# Need Sharp Projector Bulb XR10X



## Guest (Jan 7, 2009)

I bought a Sharp XR10X Projector for home theatre use. I absolutely love it! I have so many people that ask me about it when they come over to watch a game or movie. I had to replace the bulb about a year and a half ago and was shocked at the prices for a replacement bulb. They have come down somewhat, however, still very expensive.

I was hoping to find someone who could get me into contact with anyone who sells a replacement bulb as it is nearing that time again. I did find one person who does this, however, he could not make the bulb work in this particular model. I have found numerous places that will sell the bulb and casing together, but no one for just the bulb. This model projector is a very popular one and had high ratings in nearly every category. I really do not want to part with it. I have done a lot of research on this and don't see why I can't replace myself.

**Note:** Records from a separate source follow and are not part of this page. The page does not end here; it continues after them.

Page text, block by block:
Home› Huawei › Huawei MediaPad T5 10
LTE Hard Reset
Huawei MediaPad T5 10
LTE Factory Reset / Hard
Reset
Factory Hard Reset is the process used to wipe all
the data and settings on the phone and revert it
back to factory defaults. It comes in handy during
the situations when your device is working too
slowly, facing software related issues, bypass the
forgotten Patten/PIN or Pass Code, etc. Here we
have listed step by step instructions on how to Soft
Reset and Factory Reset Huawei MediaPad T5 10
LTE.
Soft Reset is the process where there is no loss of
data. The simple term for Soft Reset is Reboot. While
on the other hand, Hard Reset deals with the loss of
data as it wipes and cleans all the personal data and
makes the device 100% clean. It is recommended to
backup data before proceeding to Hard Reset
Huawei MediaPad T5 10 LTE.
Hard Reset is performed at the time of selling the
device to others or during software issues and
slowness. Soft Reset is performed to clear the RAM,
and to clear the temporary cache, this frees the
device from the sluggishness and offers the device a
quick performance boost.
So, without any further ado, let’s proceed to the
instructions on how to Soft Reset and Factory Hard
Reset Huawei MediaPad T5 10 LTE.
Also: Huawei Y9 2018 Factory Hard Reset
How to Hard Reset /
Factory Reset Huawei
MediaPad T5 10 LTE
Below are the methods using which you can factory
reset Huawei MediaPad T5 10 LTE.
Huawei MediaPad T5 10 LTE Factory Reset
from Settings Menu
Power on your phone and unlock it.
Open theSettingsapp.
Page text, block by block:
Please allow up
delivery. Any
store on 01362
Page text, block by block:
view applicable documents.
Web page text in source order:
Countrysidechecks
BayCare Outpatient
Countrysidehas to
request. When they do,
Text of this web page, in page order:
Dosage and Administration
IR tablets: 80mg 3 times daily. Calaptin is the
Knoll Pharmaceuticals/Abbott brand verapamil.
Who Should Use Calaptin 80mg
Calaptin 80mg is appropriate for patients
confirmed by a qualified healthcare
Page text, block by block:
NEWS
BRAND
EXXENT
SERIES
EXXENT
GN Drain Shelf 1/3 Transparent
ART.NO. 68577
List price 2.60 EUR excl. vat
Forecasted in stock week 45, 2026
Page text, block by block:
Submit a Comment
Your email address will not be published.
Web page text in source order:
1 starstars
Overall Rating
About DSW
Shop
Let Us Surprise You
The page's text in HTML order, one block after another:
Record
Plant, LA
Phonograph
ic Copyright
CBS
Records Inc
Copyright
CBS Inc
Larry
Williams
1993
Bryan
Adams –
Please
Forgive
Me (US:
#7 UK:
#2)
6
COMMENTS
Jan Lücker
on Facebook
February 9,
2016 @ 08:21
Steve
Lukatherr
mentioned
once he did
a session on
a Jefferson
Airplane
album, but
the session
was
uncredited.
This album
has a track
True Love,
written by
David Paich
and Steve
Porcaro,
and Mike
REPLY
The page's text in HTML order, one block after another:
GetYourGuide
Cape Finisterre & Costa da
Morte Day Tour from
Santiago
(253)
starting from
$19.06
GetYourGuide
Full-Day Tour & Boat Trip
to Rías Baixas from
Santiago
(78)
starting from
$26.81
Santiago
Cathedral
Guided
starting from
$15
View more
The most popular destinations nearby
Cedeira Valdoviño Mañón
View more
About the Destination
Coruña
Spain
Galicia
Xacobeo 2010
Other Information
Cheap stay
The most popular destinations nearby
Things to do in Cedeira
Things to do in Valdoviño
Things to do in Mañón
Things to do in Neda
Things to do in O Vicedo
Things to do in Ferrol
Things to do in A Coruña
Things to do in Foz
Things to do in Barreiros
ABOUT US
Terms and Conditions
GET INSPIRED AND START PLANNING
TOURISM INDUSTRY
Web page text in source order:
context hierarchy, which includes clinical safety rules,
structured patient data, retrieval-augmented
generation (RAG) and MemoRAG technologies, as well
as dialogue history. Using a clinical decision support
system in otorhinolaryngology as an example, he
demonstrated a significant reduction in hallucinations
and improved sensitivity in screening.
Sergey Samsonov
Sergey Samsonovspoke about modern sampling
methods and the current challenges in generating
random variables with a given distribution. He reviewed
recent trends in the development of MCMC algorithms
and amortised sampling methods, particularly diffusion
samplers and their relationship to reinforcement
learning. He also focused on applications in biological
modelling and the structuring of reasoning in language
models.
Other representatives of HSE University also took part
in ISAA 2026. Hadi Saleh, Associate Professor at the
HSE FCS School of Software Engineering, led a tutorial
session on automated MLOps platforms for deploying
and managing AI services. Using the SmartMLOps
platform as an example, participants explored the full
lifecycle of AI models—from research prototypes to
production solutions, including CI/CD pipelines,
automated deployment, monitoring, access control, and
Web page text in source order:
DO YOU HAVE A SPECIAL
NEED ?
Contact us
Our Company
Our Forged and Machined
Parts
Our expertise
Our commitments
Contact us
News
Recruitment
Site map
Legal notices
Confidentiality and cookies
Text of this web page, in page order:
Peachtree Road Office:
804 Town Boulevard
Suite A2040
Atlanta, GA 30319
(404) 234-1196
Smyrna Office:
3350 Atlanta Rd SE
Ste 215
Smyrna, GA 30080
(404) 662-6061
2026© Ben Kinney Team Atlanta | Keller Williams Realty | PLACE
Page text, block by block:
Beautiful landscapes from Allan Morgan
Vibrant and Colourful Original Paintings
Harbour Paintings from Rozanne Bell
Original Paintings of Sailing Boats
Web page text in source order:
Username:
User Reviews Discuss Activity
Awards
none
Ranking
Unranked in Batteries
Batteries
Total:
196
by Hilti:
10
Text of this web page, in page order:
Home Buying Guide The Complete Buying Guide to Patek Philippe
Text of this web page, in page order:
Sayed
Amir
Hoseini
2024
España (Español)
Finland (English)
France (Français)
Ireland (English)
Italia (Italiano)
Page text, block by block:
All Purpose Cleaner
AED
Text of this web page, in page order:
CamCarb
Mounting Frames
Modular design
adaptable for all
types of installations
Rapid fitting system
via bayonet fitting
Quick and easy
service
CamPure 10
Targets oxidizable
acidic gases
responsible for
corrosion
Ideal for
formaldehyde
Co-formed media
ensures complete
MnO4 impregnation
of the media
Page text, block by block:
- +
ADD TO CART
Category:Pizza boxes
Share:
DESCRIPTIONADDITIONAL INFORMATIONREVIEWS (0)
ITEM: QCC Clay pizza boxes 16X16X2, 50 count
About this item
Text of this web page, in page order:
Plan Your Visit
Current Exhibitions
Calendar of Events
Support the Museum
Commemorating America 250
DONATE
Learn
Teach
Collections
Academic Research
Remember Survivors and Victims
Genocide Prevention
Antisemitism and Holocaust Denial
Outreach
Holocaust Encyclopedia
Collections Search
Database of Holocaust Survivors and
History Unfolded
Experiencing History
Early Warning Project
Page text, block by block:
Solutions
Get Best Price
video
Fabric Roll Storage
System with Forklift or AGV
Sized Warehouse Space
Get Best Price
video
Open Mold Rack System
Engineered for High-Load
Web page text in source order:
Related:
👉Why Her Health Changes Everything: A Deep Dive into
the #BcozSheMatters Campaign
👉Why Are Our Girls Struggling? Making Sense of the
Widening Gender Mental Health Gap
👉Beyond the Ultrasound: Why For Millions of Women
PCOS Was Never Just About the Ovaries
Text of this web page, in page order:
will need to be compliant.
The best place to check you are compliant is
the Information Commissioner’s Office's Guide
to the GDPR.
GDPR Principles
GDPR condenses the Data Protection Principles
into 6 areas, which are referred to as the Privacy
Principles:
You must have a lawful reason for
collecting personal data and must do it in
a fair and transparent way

So, anyone out there have a contact on where I can find just the bulb to this projector? Sharp XR10X Projector.

Thanks for your help!


----------



## Mike P. (Apr 6, 2007)

Read post #1753 and #1762. He is legitimate and has been selling replacement lamps for years. The bulb you need is $80 plus $5 shipping. His forum name is "ywh" and he is in Canton, China.

http://www.diyaudio.com/forums/showthread.php?s=&threadid=134558

If you need heat resistant cement you'll have to find your own source as ywh is not allowed to ship it.


----------



## Guest (Jan 8, 2009)

Thanks for the quick reply Mike.

I tried to use him a few years ago and he was the one I was speaking of that could not help me with that. he said that he had tried but could not get that particular one to work.

The thread/forum numbers you listed, are they from the link to the site that you posted or are they from this site. ASlos, how do you locate the forum/thread numbers?

Thanks again for getting back to me so quickly.


----------



## Mike P. (Apr 6, 2007)

The thread/forum numbers I listed are from the thread at diyaudio.com that I linked to.


----------